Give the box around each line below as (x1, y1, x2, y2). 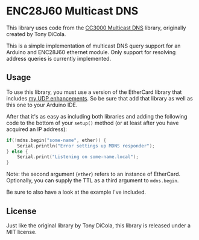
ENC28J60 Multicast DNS (6, 4, 139, 18)
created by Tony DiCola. (6, 30, 66, 37)
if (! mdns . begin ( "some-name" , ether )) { (6, 137, 107, 143)
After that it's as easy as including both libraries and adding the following (6, 112, 188, 120)
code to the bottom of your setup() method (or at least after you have (6, 119, 179, 126)
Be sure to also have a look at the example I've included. (6, 188, 147, 196)
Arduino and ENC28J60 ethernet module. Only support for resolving (6, 48, 176, 55)
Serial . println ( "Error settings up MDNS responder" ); (17, 143, 155, 149)

WHAT NEEDS TO BE DONE:
Please copy the line holding "ENC28J60 Multicast DNS (6, 4, 139, 18)" and all lines after it to the end of the records, exactly, and nothing else.

ANSWER BOX:
ENC28J60 Multicast DNS (6, 4, 139, 18)
created by Tony DiCola. (6, 30, 66, 37)
if (! mdns . begin ( "some-name" , ether )) { (6, 137, 107, 143)
After that it's as easy as including both libraries and adding the following (6, 112, 188, 120)
code to the bottom of your setup() method (or at least after you have (6, 119, 179, 126)
Be sure to also have a look at the example I've included. (6, 188, 147, 196)
Arduino and ENC28J60 ethernet module. Only support for resolving (6, 48, 176, 55)
Serial . println ( "Error settings up MDNS responder" ); (17, 143, 155, 149)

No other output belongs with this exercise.